Gymnastic Strength Kettlebell Workout

Kettlebell lifting was the modality that took my strength, conditioning, and mental tenacity to the next level when I started in 2011. To this day, I don’t think I’ve ever done a harder workout than a 10 minute set on the platform. Suffice it to say that kettlebells are one of my absolute favorite workout tools! Gymnastic strength training is another training modality that has elevated my level of body control over the last few years. Working with the rings, parallel bars, and bodyweight exercises like handstands is an amazing way to train stability, strength, and mobility. In today’s workout, we will do spice up some basic gymnastic strength exercises by using our kettlebells!

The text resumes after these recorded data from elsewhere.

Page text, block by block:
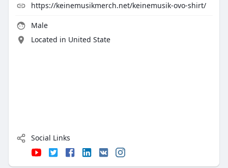
https://keinemusikmerch.net/keinemusik-ovo-shirt/
Male
Located in United State
Social Links
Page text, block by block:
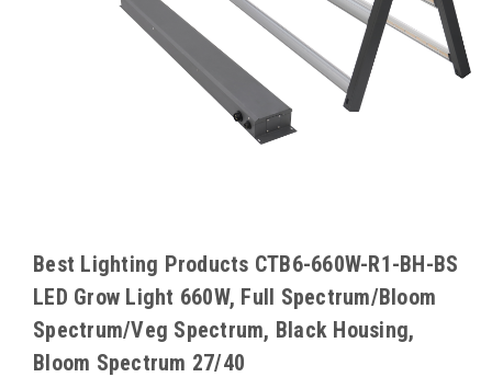
Best Lighting Products CTB6-660W-R1-BH-BS
LED Grow Light 660W, Full Spectrum/Bloom
Spectrum/Veg Spectrum, Black Housing,
Bloom Spectrum 27/40
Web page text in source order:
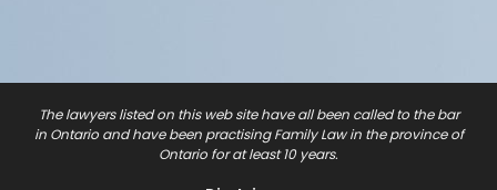
The lawyers listed on this web site have all been called to the bar
in Ontario and have been practising Family Law in the province of
Ontario for at least 10 years.
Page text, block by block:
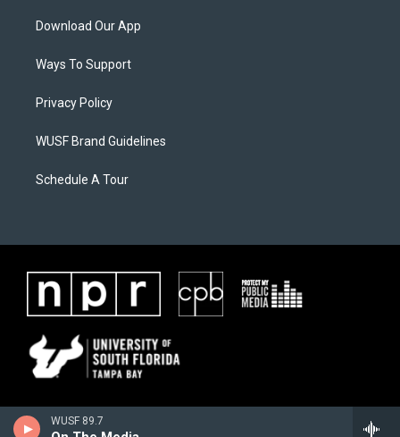
WUSF 89.7
Download Our App
Ways To Support
Privacy Policy
WUSF Brand Guidelines
Schedule A Tour
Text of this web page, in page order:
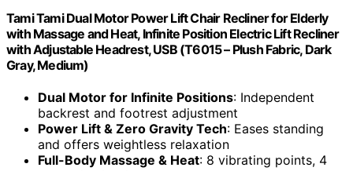
Tami Tami Dual Motor Power Lift Chair Recliner for Elderly
with Massage and Heat, Infinite Position Electric Lift Recliner
with Adjustable Headrest, USB (T6015 – Plush Fabric, Dark
Gray, Medium)
Dual Motor for Infinite Positions: Independent
backrest and footrest adjustment
Power Lift & Zero Gravity Tech: Eases standing
and offers weightless relaxation
Full-Body Massage & Heat: 8 vibrating points, 4
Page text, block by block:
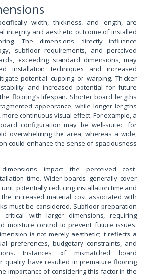
width, thickness, and length, are
integrity and aesthetic outcome of installed
The dimensions directly influence
subfloor requirements, and perceived
exceeding standard dimensions, may
installation techniques and increased
potential cupping or warping. Thicker
and increased potential for future
flooring’s lifespan. Shorter board lengths
appearance, while longer lengths
continuous visual effect. For example, a
configuration may be well-suited for
overwhelming the area, whereas a wide,
could enhance the sense of spaciousness
impact the perceived cost-
time. Wider boards generally cover
potentially reducing installation time and
increased material cost associated with
must be considered. Subfloor preparation
critical with larger dimensions, requiring
moisture control to prevent future issues.
is not merely aesthetic; it reflects a
preferences, budgetary constraints, and
Instances of mismatched board
quality have resulted in premature flooring
importance of considering this factor in the
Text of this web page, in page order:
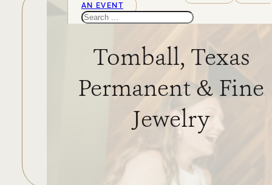
AN EVENT
Search
Tomball, Texas
Permanent & Fine
Jewelry
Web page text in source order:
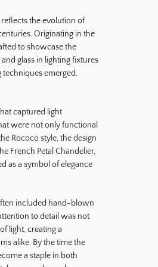
the evolution of
Originating in the
to showcase the
glass in lighting fixtures
techniques emerged,
captured light
were not only functional
Rococo style, the design
French Petal Chandelier,
as a symbol of elegance
included hand-blown
to detail was not
light, creating a
alike. By the time the
a staple in both
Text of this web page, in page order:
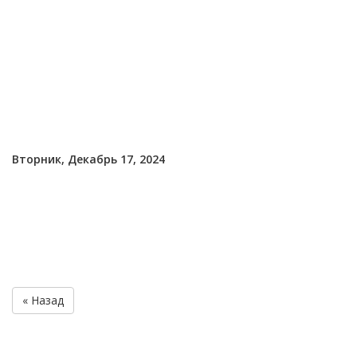
Вторник, Декабрь 17, 2024
« Назад
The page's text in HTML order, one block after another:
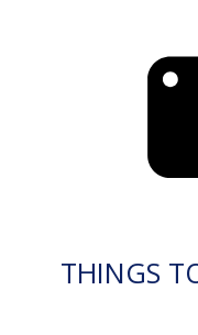
THINGS
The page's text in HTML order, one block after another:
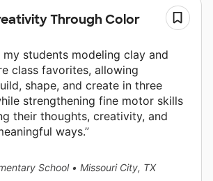
Through Color
students modeling clay and
class favorites, allowing
shape, and create in three
strengthening fine motor skills
their thoughts, creativity, and
ways.
School • Missouri City, TX
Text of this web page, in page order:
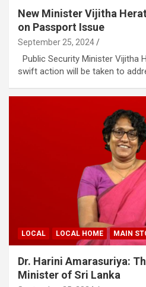
New Minister Vijitha
on Passport Issue
September 25, 2024
Public Security Minister Vijitha
swift action will be taken to
LOCAL LOCAL HOME MAIN
Dr. Harini Amarasuriya:
Minister of Sri Lanka
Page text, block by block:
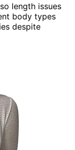
length issues
body types
despite
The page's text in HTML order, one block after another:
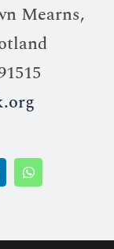
Mearns,
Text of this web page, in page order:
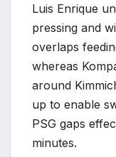
Luis Enrique
pressing and
overlaps
whereas
around
up to enable
PSG gaps
minutes.​
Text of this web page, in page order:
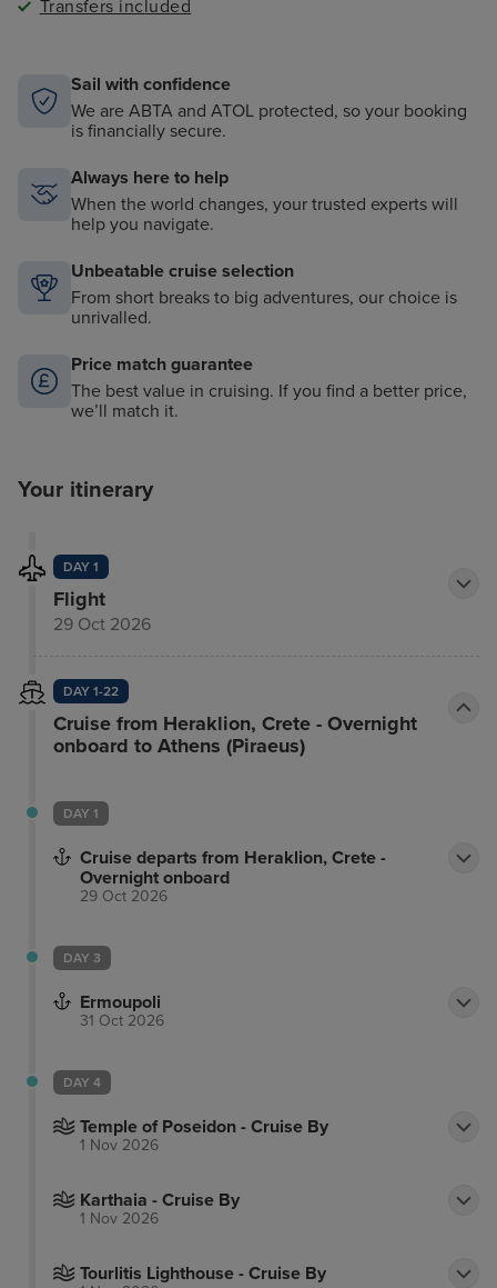
Transfers included
Sail with confidence
We are ABTA and ATOL protected, so your booking
is financially secure.
Always here to help
When the world changes, your trusted experts will
help you navigate.
Unbeatable cruise selection
From short breaks to big adventures, our choice is
unrivalled.
Price match guarantee
The best value in cruising. If you find a better price,
we’ll match it.
Your itinerary
DAY 1
Flight
29 Oct 2026
DAY 1-22
Cruise from Heraklion, Crete - Overnight
onboard to Athens (Piraeus)
DAY 1
Cruise departs from Heraklion, Crete -
Overnight onboard
29 Oct 2026
DAY 3
Ermoupoli
31 Oct 2026
DAY 4
Temple of Poseidon - Cruise By
1 Nov 2026
Karthaia - Cruise By
1 Nov 2026
Tourlitis Lighthouse - Cruise By
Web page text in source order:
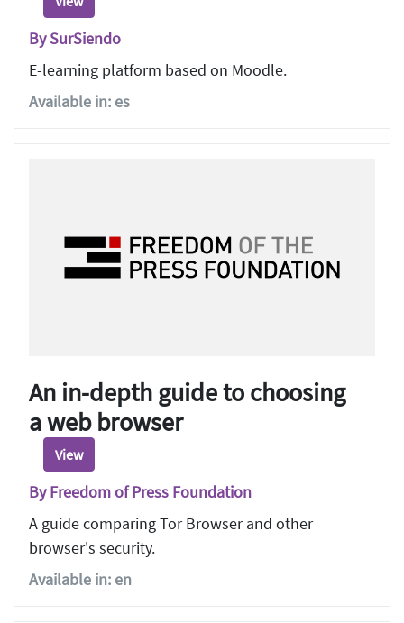
By SurSiendo
E-learning platform based on Moodle.
Available in: es
An in-depth guide to choosing
a web browser
View
By Freedom of Press Foundation
A guide comparing Tor Browser and other
browser's security.
Available in: en
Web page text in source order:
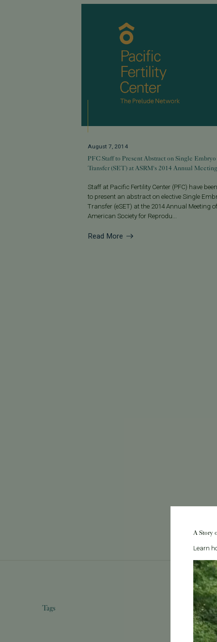
August 7, 2014
PFC Staff to Present Abstract on Single Embryo
Transfer (SET) at ASRM's 2014 Annual
Staff at Pacific Fertility Center (PFC) have
to present an abstract on elective Single
Transfer (eSET) at the 2014 Annual Meeting
American Society for Reprodu...
Read More
Tags
A Story
Learn
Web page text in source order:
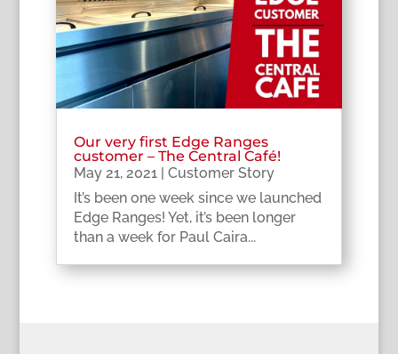
Our very first Edge Ranges
customer – The Central Café!
May 21, 2021| Customer Story
It’s been one week since we launched
Edge Ranges! Yet, it’s been longer
than a week for Paul Caira...
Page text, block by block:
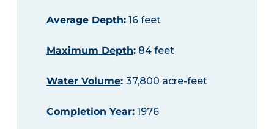
Average Depth:16 feet
Maximum Depth:84 feet
Water Volume: 37,800 acre-feet
Completion Year:1976
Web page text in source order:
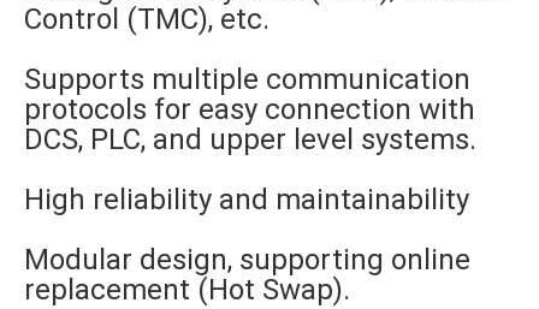
Control (TMC), etc.
Supports multiple communication
protocols for easy connection with
DCS, PLC, and upper level systems.
High reliability and maintainability
Modular design, supporting online
replacement (Hot Swap).
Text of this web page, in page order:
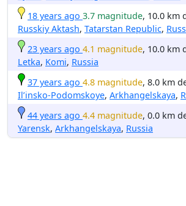
18 years ago 3.7 magnitude, 10.0 km
Russkiy Aktash, Tatarstan Republic,
23 years ago 4.1 magnitude, 10.0 km
Letka, Komi, Russia
37 years ago 4.8 magnitude, 8.0 km
Il’insko-Podomskoye, Arkhangelskaya,
44 years ago 4.4 magnitude, 0.0 km
Yarensk, Arkhangelskaya, Russia
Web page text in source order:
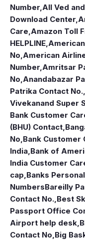
Number All Ved
Download Center
Care Amazon Toll
HELPLINE
No American
Number Amritsar
No Anandabazar
Patrika Contact No.
Vivekanand Super
Bank Customer
(BHU) Contact
No Bank Customer
India Bank of
India Customer
cap Banks
NumbersBareilly
Contact No. Best
Passport Office
Airport help desk
Contact No Big
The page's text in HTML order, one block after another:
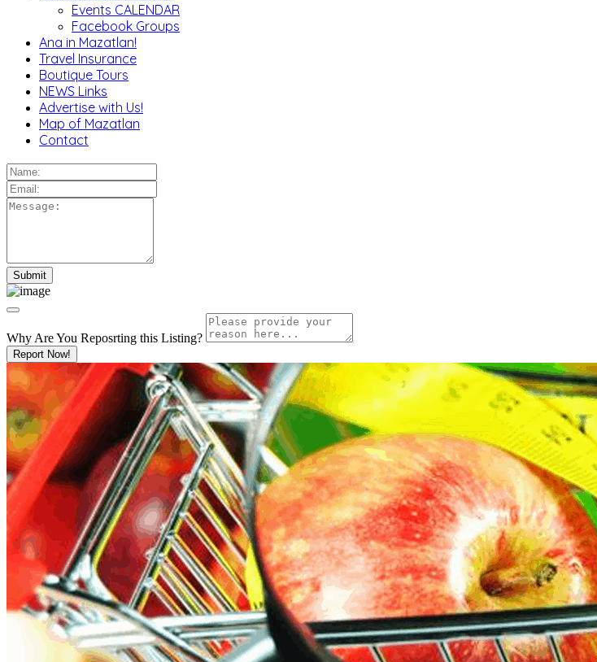
Events CALENDAR
Facebook Groups
Ana in Mazatlan!
Travel Insurance
Boutique Tours
NEWS Links
Advertise with Us!
Map of Mazatlan
Contact
Why Are You Reposrting this Listing?
Report Now!
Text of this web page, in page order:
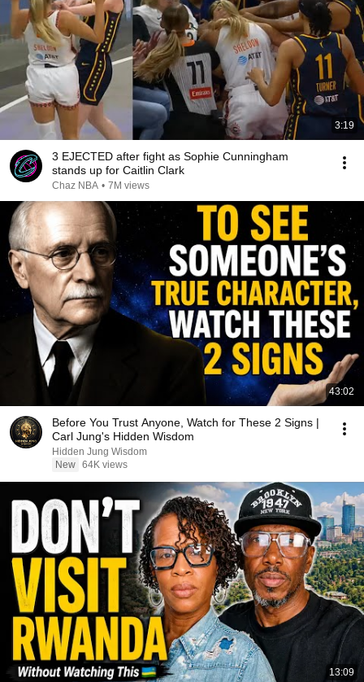
3:19
3 EJECTED after fight as Sophie Cunningham
stands up for Caitlin Clark
Chaz NBA • 7M views
43:02
Before You Trust Anyone, Watch for These 2 Signs |
Carl Jung's Hidden Wisdom
Hidden Jung Wisdom
New 64K views
13:09
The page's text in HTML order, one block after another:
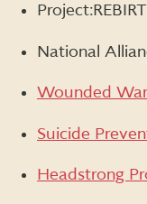
National
Wounded
Suicide
Headstrong
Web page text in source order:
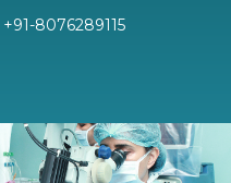
+91-8076289115
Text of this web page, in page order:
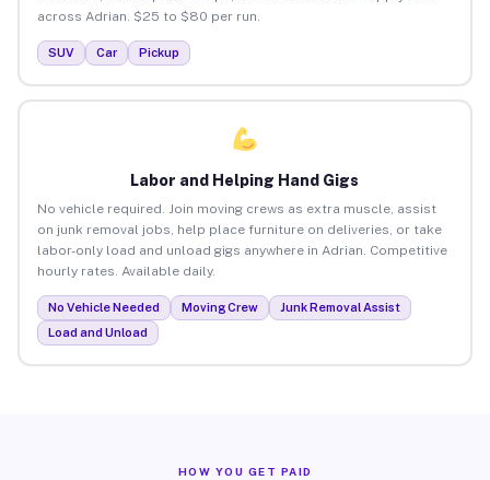
across Adrian. $25 to $80 per run.
SUV Car Pickup
Labor and Helping Hand Gigs
No vehicle required. Join moving crews as extra muscle, assist
on junk removal jobs, help place furniture on deliveries, or take
labor-only load and unload gigs anywhere in Adrian. Competitive
hourly rates. Available daily.
No Vehicle Needed Moving Crew
Junk Removal Assist
Load and Unload
HOW YOU GET PAID
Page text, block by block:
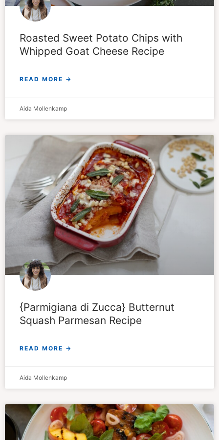
Roasted Sweet Potato Chips with
Whipped Goat Cheese Recipe
READ MORE →
Aida Mollenkamp
{Parmigiana di Zucca} Butternut
Squash Parmesan Recipe
READ MORE →
Aida Mollenkamp
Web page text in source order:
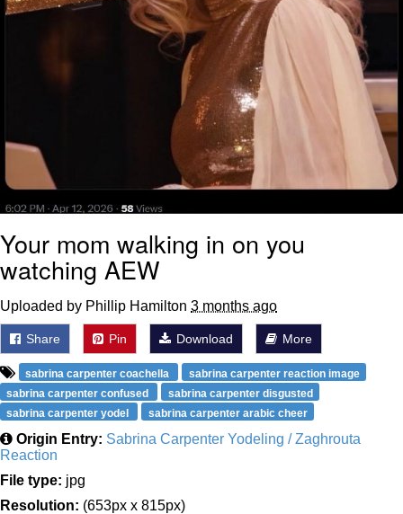
Your mom walking in on you
watching AEW
Uploaded by Phillip Hamilton 3 months ago
Share Pin Download More
sabrina carpenter coachella
sabrina carpenter reaction image
sabrina carpenter confused
sabrina carpenter disgusted
sabrina carpenter yodel
sabrina carpenter arabic cheer
Origin Entry: Sabrina Carpenter Yodeling / Zaghrouta
Reaction
File type: jpg
Resolution: (653px x 815px)
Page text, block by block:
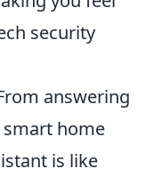
security
answering
home
is like
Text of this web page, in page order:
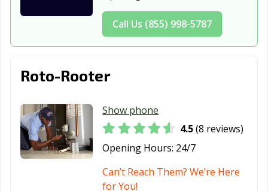
Forney, TX Fort Worth, TX
Fredericksburg,
TX
Fulshear, TX
Gainesville, TX
Galveston, TX
Garland, TX
Georgetown, TX
Glenn Heights,
TX
Granbury, TX
Grand Prairie,
TX
Grapevine, TX
Call Us (855) 998-5787
Roto-Rooter
Show phone
4.5(8 reviews)
Opening Hours: 24/7
Can’t Reach Them? We’re Here
for You!
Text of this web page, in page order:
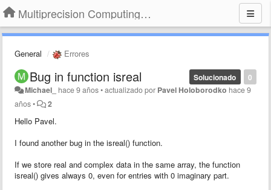
Multiprecision Computing Toolbox for MATLAB
General Errores
0
Solucionado
Bug in function isreal
Michael_ hace 9 años•actualizado por Pavel Holoborodko hace 9
años• 2
Hello Pavel.
I found another bug in the isreal() function.
If we store real and complex data in the same array, the function
isreal() gives always 0, even for entries with 0 imaginary part.
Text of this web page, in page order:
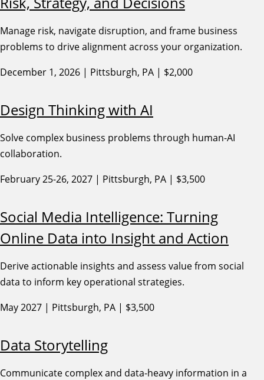
Manage risk, navigate disruption, and frame business
problems to drive alignment across your organization.
December 1, 2026 | Pittsburgh, PA | $2,000
Design Thinking with AI
Solve complex business problems through human-AI
collaboration.
February 25-26, 2027 | Pittsburgh, PA | $3,500
Social Media Intelligence: Turning
Online Data into Insight and Action
Derive actionable insights and assess value from social
data to inform key operational strategies.
May 2027 | Pittsburgh, PA | $3,500
Data Storytelling
Communicate complex and data-heavy information in a
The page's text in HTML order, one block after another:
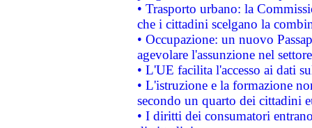
• Trasporto urbano: la
che i cittadini scelgano la
• Occupazione: un nuovo
agevolare l'assunzione nel
• L'UE facilita l'accesso ai dati
• L'istruzione e la formazione
secondo un quarto dei cittadini
• I diritti dei consumatori
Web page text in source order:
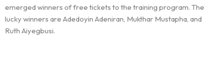
emerged winners of free tickets to the training program. The
lucky winners are Adedoyin Adeniran, Mukthar Mustapha, and
Ruth Aiyegbusi.
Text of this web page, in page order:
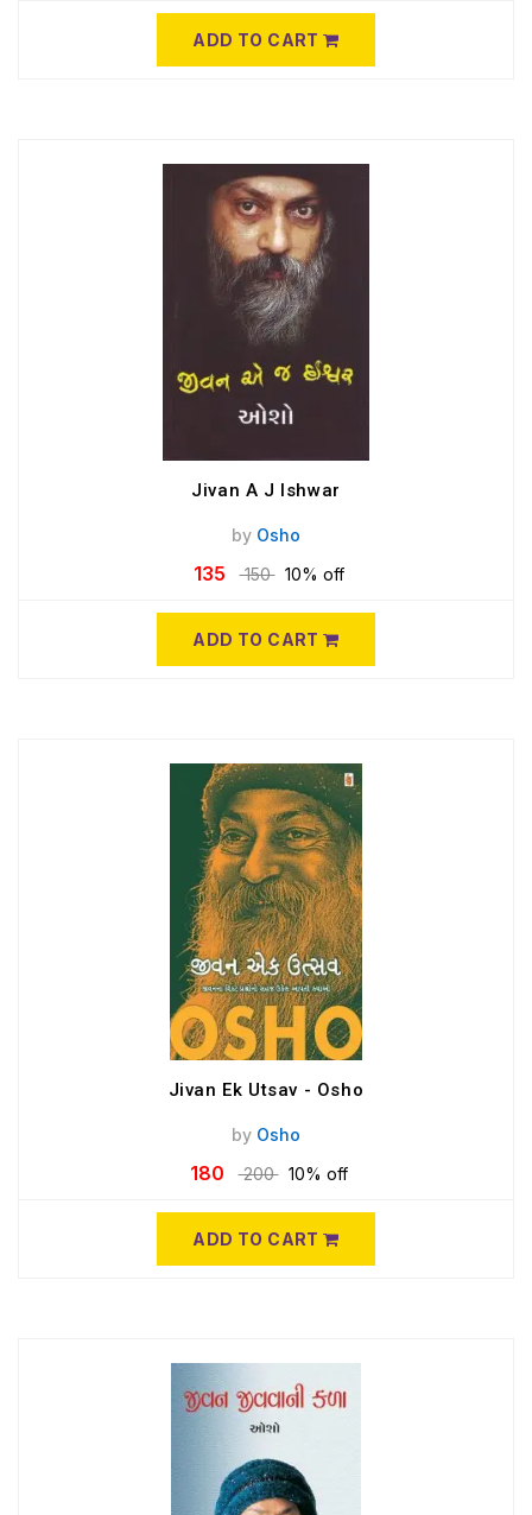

Complete 3-5 rounds of the following exercises:

  • Bottoms up overhead carry 30-45 seconds per side

  • Hollow hold 30-45 seconds

  • Close stance kettlebell squat 8-12 reps

  • Handstand wall hold 10-30 seconds

  • Modified dragon flag 5-10 reps

  • Knee tuck or L hold 15-30 seconds

The rep ranges above will depend on your starting strength level; choose the lower range if you’re new to gymnastic strength work, and the higher range if you’re more experienced. For a few of the exercises there are several levels shown in the video, in order from easiest to hardest. Choose the variation that works best for you.

PS - The exercises in the video below are sped up. Please don’t feel the need to rush the exercises; go at a pace where you can maintain good form.